Conhecido como uma das figuras mais imponentes da literatura japonesa contemporânea, Haruki Murakami lançou Sputnik, meu amor em 1999. A prosa surrealista transmite uma sensação desconfortável da perda de algo, ou alguém, que nunca foi remotamente nosso.
O enredo cinge-se unicamente a três personagens. Todas elas vivem num estranho estado dissociativo em que a realidade parece uma sensação de estar ferrada no sono, e depois aparece alguém que me desmonta peça a peça, para logo a seguir voltar a juntar as peças todas à pressa com medo de que eu acorde, como aludiu Sumire.
O narrador, somente conhecido por K, é um professor primário que vive num mundo de exaltação e fascínio pela sua amiga Sumire, sem nunca, no entanto, o confessar. Eles conheceram-se na universidade e, apesar dela ter desistido para seguir o seu sonho de se tornar escritora, mantiveram o contacto.
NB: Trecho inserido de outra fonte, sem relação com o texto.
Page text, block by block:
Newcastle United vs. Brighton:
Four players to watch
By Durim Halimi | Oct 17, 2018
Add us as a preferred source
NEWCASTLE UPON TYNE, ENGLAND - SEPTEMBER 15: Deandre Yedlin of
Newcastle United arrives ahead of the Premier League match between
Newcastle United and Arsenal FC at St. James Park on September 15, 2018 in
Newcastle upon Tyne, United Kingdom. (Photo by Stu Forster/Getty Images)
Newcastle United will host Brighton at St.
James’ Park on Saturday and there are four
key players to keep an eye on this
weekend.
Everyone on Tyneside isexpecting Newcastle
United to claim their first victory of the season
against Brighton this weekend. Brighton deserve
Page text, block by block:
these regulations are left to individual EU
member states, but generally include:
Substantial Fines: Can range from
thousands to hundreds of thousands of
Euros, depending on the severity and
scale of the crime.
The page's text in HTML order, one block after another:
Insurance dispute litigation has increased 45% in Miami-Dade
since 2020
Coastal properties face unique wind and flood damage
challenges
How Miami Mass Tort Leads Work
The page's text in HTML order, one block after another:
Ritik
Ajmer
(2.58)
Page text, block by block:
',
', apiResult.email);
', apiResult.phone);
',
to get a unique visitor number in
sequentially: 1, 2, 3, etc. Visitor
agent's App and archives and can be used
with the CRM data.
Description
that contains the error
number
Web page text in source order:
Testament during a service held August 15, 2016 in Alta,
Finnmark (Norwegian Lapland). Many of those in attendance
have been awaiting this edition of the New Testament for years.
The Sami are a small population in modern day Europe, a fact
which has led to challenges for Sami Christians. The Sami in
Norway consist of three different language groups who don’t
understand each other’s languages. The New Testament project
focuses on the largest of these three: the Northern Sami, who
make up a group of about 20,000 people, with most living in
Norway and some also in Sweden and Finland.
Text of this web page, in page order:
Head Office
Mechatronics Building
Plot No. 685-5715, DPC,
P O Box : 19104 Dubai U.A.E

Sumire, por sua vez, apaixona-se por uma mulher mais velha, Miu, com quem partilha uma relação meramente platónica e, também, não correspondida. Essa experiência é imensamente importante para a menina de 22 anos por ser a primeira vez na sua curta vida que sente qualquer tipo de atração por outra pessoa.
As personagens são muito reais, sólidas, mutáveis e inconstantes. Sumire quase muda de personalidade para existir no mundo de Miu. K vive passivamente na esperança de que, por algum milagre, Sumire se aperceba que nutre sentimentos por si. E Miu, descrita como o cúmulo da perfeição, guarda em si segredos inimagináveis sobre a condição humana.
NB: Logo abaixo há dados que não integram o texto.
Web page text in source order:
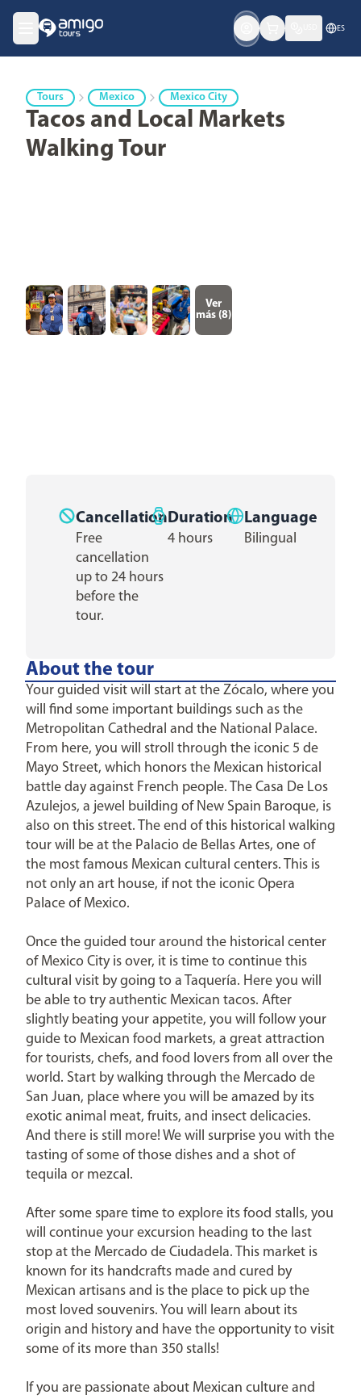
ES
Tours Mexico Mexico City
Tacos and Local Markets
Walking Tour
Ver
más (8)
Cancellation
Free
cancellation
up to 24 hours
before the
tour.
Duration
4 hours
Language
Bilingual
About the tour
Your guided visit will start at the Zócalo, where you
will find some important buildings such as the
Metropolitan Cathedral and the National Palace.
From here, you will stroll through the iconic 5 de
Mayo Street, which honors the Mexican historical
battle day against French people. The Casa De Los
Azulejos, a jewel building of New Spain Baroque, is
also on this street. The end of this historical walking
tour will be at the Palacio de Bellas Artes, one of
the most famous Mexican cultural centers. This is
not only an art house, if not the iconic Opera
Palace of Mexico.
Once the guided tour around the historical center
of Mexico City is over, it is time to continue this
cultural visit by going to a Taquería. Here you will
be able to try authentic Mexican tacos. After
slightly beating your appetite, you will follow your
guide to Mexican food markets, a great attraction
for tourists, chefs, and food lovers from all over the
world. Start by walking through the Mercado de
San Juan, place where you will be amazed by its
exotic animal meat, fruits, and insect delicacies.
And there is still more! We will surprise you with the
tasting of some of those dishes and a shot of
tequila or mezcal.
After some spare time to explore its food stalls, you
will continue your excursion heading to the last
stop at the Mercado de Ciudadela. This market is
known for its handcrafts made and cured by
Mexican artisans and is the place to pick up the
most loved souvenirs. You will learn about its
origin and history and have the opportunity to visit
some of its more than 350 stalls!
If you are passionate about Mexican culture and
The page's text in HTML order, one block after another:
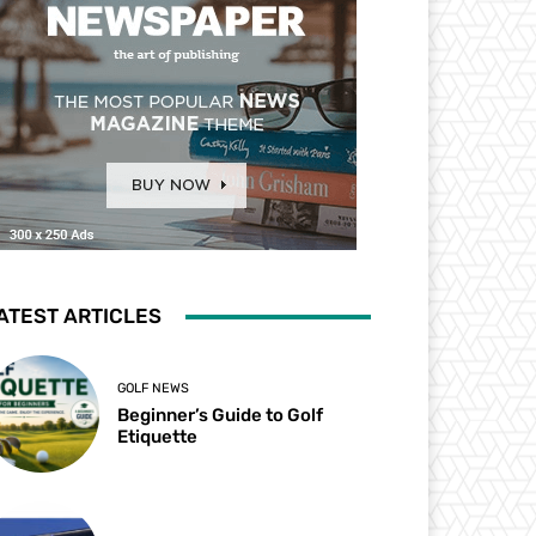
ARTICLES
GOLF NEWS
Beginner’s Guide to Golf
Etiquette
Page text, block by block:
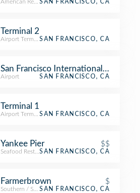
American RestaurantSAN FRANCISCO, CA
Terminal 2
Airport TerminalSAN FRANCISCO, CA
San Francisco International Airport
Airport SAN FRANCISCO, CA
Terminal 1
Airport TerminalSAN FRANCISCO, CA
Yankee Pier $$
Seafood RestaurantSAN FRANCISCO, CA
Farmerbrown $
Southern / Soul Food Restaurant
SAN FRANCISCO, CA
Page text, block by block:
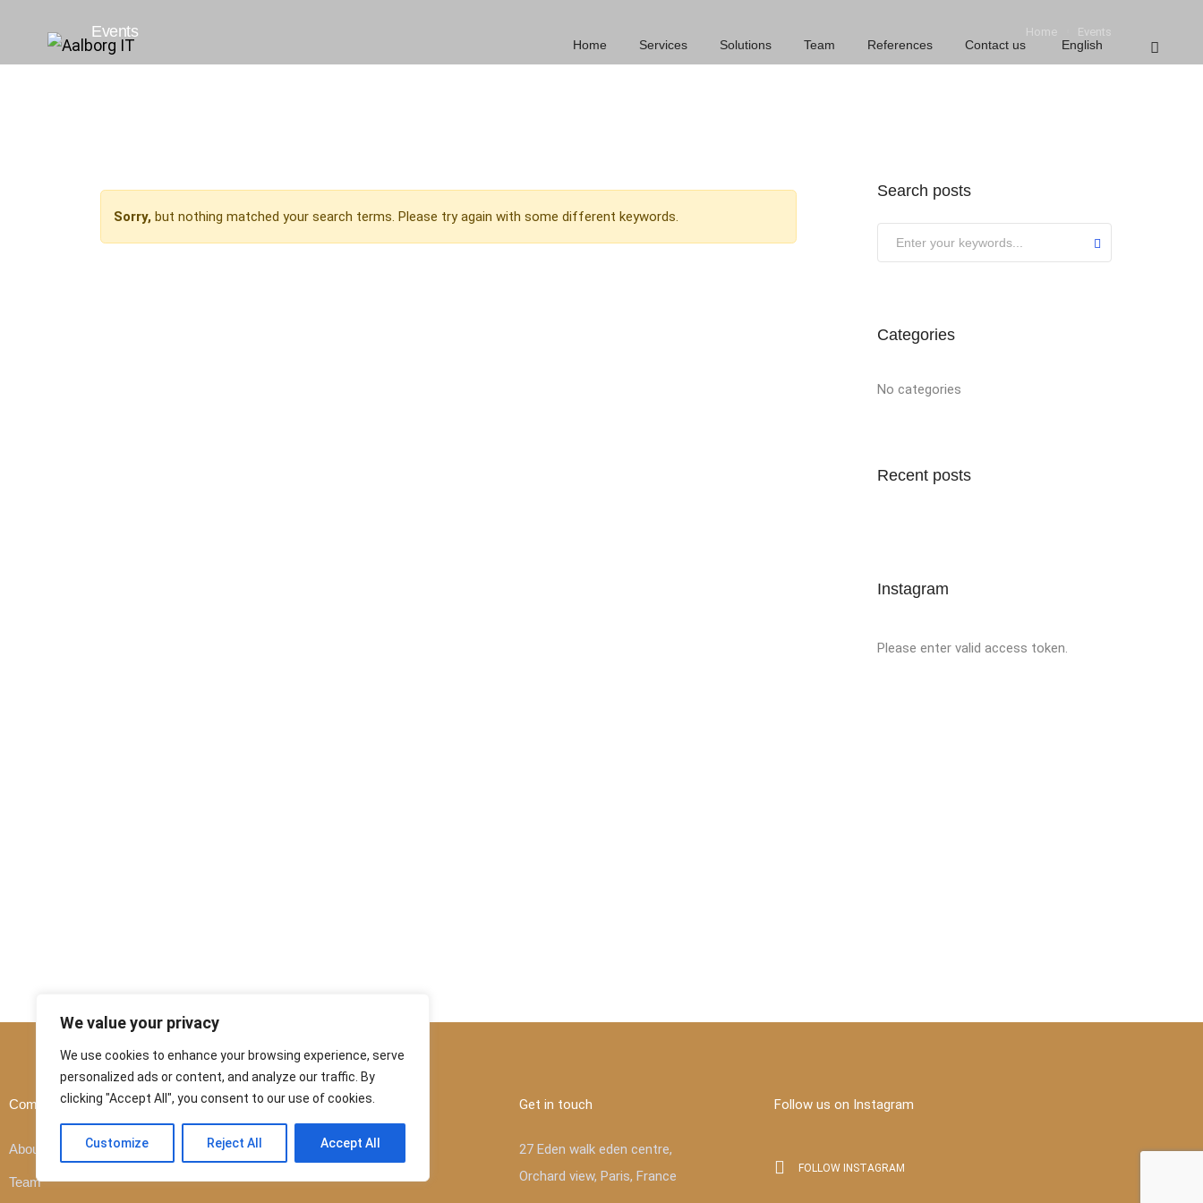
We value your privacy
We use cookies to enhance your browsing experience, serve
personalized ads or content, and analyze our traffic. By
clicking "Accept All", you consent to our use of cookies.
Customize Reject All Accept All
Home Services Solutions Team References Contact us English
Events Home Events
Sorry, but nothing matched your search terms. Please try again with some different keywords.
Search posts
Categories
No categories
Recent posts
Instagram
Please enter valid access token.
Company
About company
Team
Customer Get in touch
27 Eden walk eden centre,
Orchard view, Paris, France
Follow us on Instagram
FOLLOW INSTAGRAM

No entanto, todos eles parecem uma névoa impossível de tocar. Não só para o leitor, como também entre eles. A dinâmica é, em grande parte, insaciável e efémera. Uma aura de solidão acompanha toda a obra ao nível do desespero.
Sputnik, para além de ser um satélite russo, significa “companheiro de viagem”, e é precisamente o que cada uma das personagens representam. Entre si, têm relações superficiais com emoções profundas. Ainda assim, dão a impressão de preencher um lugar provisório, que jamais poderá ser ocupado por outrem.
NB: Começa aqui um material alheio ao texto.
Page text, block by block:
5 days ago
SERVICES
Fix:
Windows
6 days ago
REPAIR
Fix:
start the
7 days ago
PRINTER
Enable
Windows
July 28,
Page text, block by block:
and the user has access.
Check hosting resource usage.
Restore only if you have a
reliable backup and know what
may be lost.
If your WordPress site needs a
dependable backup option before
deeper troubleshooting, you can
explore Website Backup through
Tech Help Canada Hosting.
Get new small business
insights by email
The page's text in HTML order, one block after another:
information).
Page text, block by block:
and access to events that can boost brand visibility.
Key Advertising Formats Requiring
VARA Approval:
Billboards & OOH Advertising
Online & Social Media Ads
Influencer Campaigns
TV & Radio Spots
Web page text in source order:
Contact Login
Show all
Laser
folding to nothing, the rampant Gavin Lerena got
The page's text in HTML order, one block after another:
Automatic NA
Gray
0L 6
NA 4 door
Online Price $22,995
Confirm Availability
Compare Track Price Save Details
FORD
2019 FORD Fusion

Os temas existencialistas são introduzidos por Sumire nas suas infinitas conversas com o narrador. Juntos refletem sobre a complexidade humana, o desejo carnal, literatura e, de forma geral, assuntos mundanos e aleatórios.
A mulher, nas obras de Murakami, desempenha o papel de um canal entre mundos. Desta forma, guia o leitor e, muitas vezes as outras personagens, para uma narrativa de sonhos e irreal. Assim, a realidade e o imaginário fundem-se, criando um clima de êxtase tão característico do autor japonês.
A linguagem é simples, mas elegante. Espelha o discurso do subconsciente e a tendência para racionalizar emoções. É, acima de tudo, uma prosa pretensiosa sobre a separação do “eu” e amor não correspondido.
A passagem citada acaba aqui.